Task instructions: Every entry must be set down exactly in the answer; no pictures should appear.

*** Data extract ***

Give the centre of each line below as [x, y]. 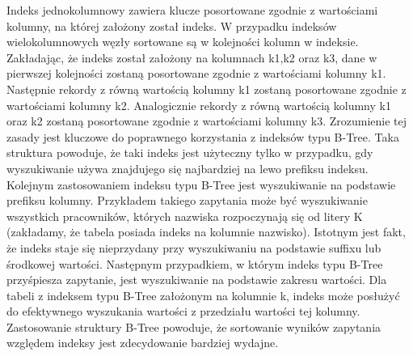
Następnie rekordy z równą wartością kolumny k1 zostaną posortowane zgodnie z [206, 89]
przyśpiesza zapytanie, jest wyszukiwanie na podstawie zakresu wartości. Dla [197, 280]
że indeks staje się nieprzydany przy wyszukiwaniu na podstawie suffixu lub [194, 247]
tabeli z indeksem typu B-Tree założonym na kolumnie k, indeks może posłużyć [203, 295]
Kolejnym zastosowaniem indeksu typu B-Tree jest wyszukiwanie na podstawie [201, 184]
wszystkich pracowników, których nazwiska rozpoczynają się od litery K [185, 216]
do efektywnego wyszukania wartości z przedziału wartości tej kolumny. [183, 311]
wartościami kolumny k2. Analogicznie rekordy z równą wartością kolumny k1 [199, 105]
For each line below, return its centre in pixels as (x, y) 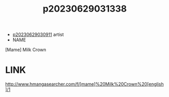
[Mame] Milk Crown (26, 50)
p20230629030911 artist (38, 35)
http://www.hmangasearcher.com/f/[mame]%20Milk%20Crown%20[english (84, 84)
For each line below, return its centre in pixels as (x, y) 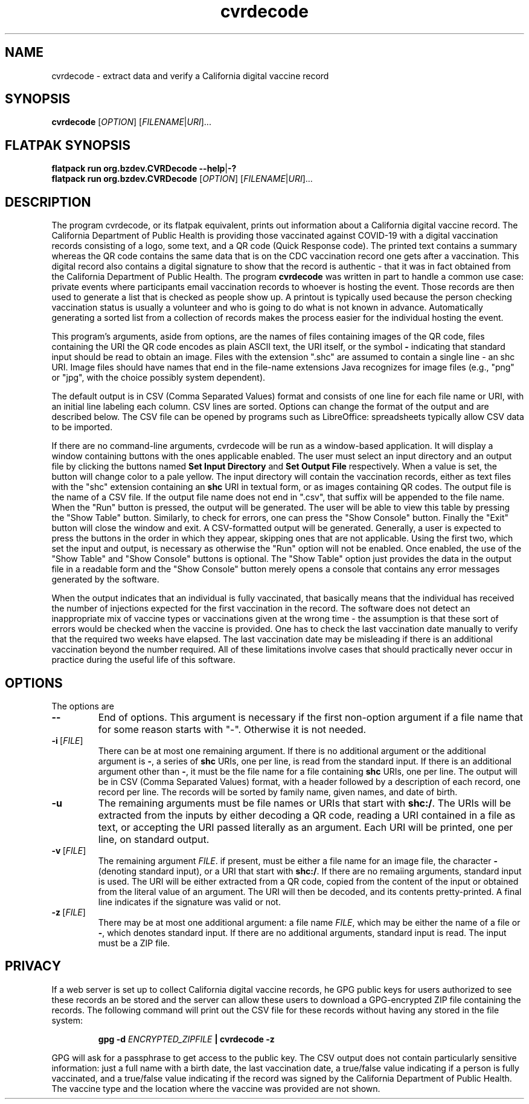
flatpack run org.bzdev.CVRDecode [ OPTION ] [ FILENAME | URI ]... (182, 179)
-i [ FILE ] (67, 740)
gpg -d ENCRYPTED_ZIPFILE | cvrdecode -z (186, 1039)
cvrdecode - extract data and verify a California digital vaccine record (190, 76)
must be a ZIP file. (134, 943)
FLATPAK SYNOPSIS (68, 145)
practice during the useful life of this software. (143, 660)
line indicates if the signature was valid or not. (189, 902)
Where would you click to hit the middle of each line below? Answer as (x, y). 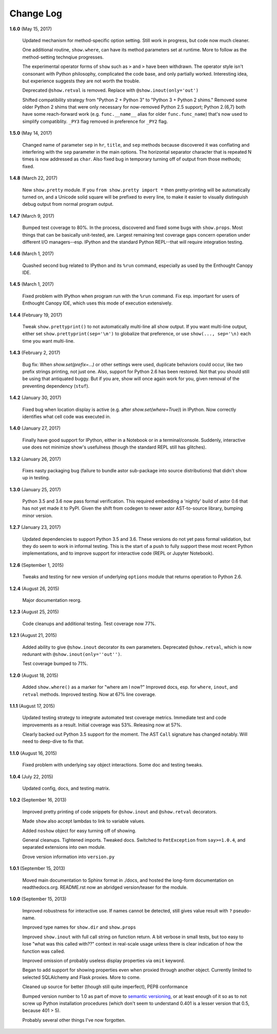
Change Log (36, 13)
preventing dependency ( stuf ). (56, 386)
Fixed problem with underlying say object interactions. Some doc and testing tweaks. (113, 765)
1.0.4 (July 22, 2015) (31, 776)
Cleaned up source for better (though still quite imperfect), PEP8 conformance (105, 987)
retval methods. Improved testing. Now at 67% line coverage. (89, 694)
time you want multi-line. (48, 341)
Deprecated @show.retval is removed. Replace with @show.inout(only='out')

*** End of Data extract ***

Reply to the task:
Give the centre of each line below as [x, y]. 
Następnie rekordy z równą wartością kolumny k1 zostaną posortowane zgodnie z [206, 89]
przyśpiesza zapytanie, jest wyszukiwanie na podstawie zakresu wartości. Dla [197, 280]
że indeks staje się nieprzydany przy wyszukiwaniu na podstawie suffixu lub [194, 247]
tabeli z indeksem typu B-Tree założonym na kolumnie k, indeks może posłużyć [203, 295]
Kolejnym zastosowaniem indeksu typu B-Tree jest wyszukiwanie na podstawie [201, 184]
wszystkich pracowników, których nazwiska rozpoczynają się od litery K [185, 216]
do efektywnego wyszukania wartości z przedziału wartości tej kolumny. [183, 311]
wartościami kolumny k2. Analogicznie rekordy z równą wartością kolumny k1 [199, 105]
For each line below, return its centre in pixels as (x, y) 
[Mame] Milk Crown (26, 50)
p20230629030911 artist (38, 35)
http://www.hmangasearcher.com/f/[mame]%20Milk%20Crown%20[english (84, 84)
For each line below, return its centre in pixels as (x, y) 
flatpack run org.bzdev.CVRDecode [ OPTION ] [ FILENAME | URI ]... (182, 179)
-i [ FILE ] (67, 740)
gpg -d ENCRYPTED_ZIPFILE | cvrdecode -z (186, 1039)
cvrdecode - extract data and verify a California digital vaccine record (190, 76)
must be a ZIP file. (134, 943)
FLATPAK SYNOPSIS (68, 145)
practice during the useful life of this software. (143, 660)
line indicates if the signature was valid or not. (189, 902)
Where would you click to hit the middle of each line below? Answer as (x, y). 
Change Log (36, 13)
preventing dependency ( stuf ). (56, 386)
Fixed problem with underlying say object interactions. Some doc and testing tweaks. (113, 765)
1.0.4 (July 22, 2015) (31, 776)
Cleaned up source for better (though still quite imperfect), PEP8 conformance (105, 987)
retval methods. Improved testing. Now at 67% line coverage. (89, 694)
time you want multi-line. (48, 341)
Deprecated @show.retval is removed. Replace with @show.inout(only='out')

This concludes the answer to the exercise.